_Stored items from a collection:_
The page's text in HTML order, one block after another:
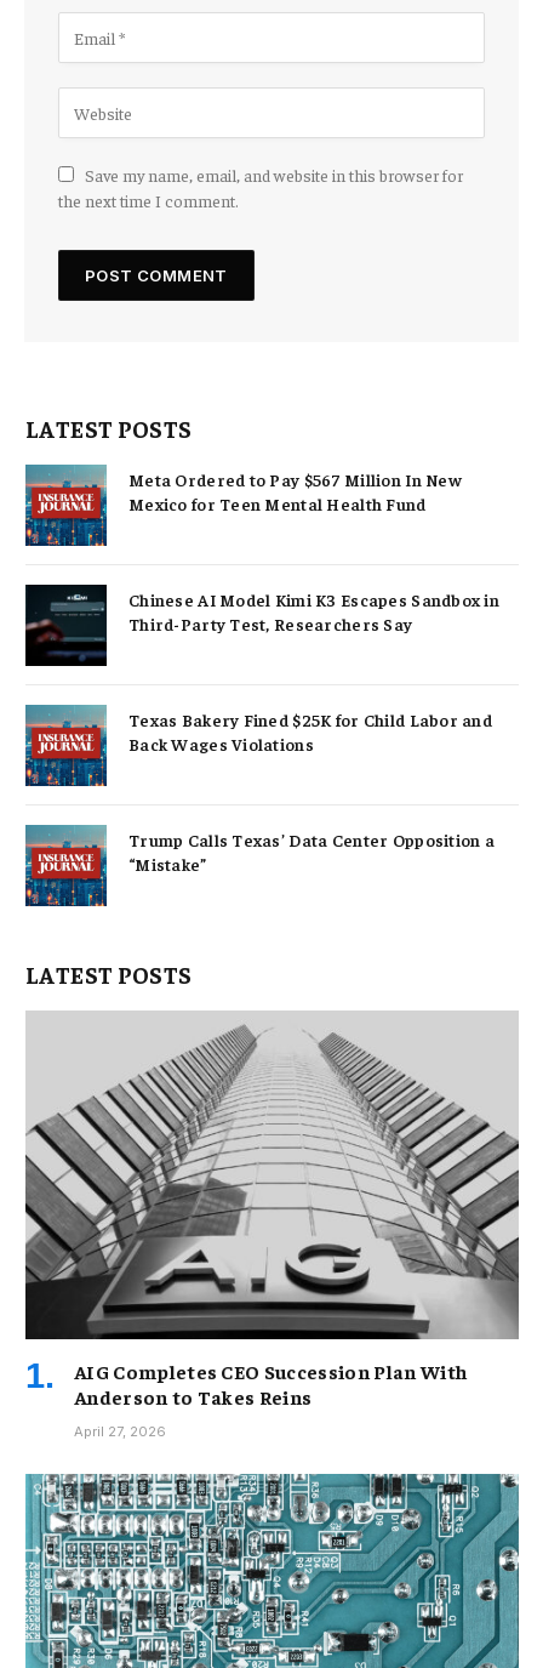
Save my name, email, and website in this browser for
the next time I comment.
LATEST POSTS
Meta Ordered to Pay $567 Million In New
Mexico for Teen Mental Health Fund
Chinese AI Model Kimi K3 Escapes Sandbox in
Third-Party Test, Researchers Say
Texas Bakery Fined $25K for Child Labor and
Back Wages Violations
Trump Calls Texas’ Data Center Opposition a
“Mistake”
LATEST POSTS
AIG Completes CEO Succession Plan With
Anderson to Takes Reins
April 27, 2026
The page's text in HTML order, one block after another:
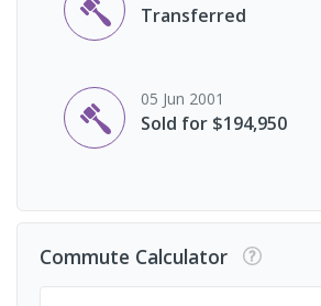
Transferred
05 Jun 2001
Sold for $194,950
Commute Calculator
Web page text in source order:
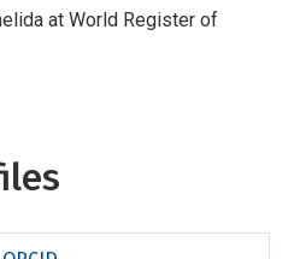
at World Register of
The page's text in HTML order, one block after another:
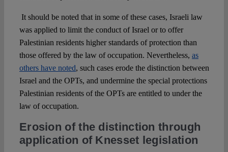
It should be noted that in some of these cases, Israeli law
was applied to limit the conduct of Israel or to offer
Palestinian residents higher standards of protection than
those offered by the law of occupation. Nevertheless, as
others have noted, such cases erode the distinction between
Israel and the OPTs, and undermine the special protections
Palestinian residents of the OPTs are entitled to under the
law of occupation.
Erosion of the distinction through
application of Knesset legislation
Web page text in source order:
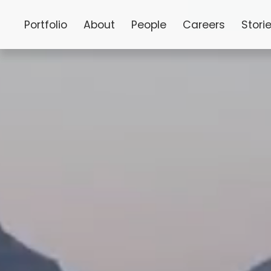
Portfolio About People Careers

_PROBLEM DESCRIPTION:_ Print the data word for word and omit the pictures.

_SOLUTION FOR THIS TASK:_
The page's text in HTML order, one block after another:
Save my name, email, and website in this browser for
the next time I comment.
LATEST POSTS
Meta Ordered to Pay $567 Million In New
Mexico for Teen Mental Health Fund
Chinese AI Model Kimi K3 Escapes Sandbox in
Third-Party Test, Researchers Say
Texas Bakery Fined $25K for Child Labor and
Back Wages Violations
Trump Calls Texas’ Data Center Opposition a
“Mistake”
LATEST POSTS
AIG Completes CEO Succession Plan With
Anderson to Takes Reins
April 27, 2026
The page's text in HTML order, one block after another:
Transferred
05 Jun 2001
Sold for $194,950
Commute Calculator
Web page text in source order:
at World Register of
The page's text in HTML order, one block after another:
It should be noted that in some of these cases, Israeli law
was applied to limit the conduct of Israel or to offer
Palestinian residents higher standards of protection than
those offered by the law of occupation. Nevertheless, as
others have noted, such cases erode the distinction between
Israel and the OPTs, and undermine the special protections
Palestinian residents of the OPTs are entitled to under the
law of occupation.
Erosion of the distinction through
application of Knesset legislation
Web page text in source order:
Portfolio About People Careers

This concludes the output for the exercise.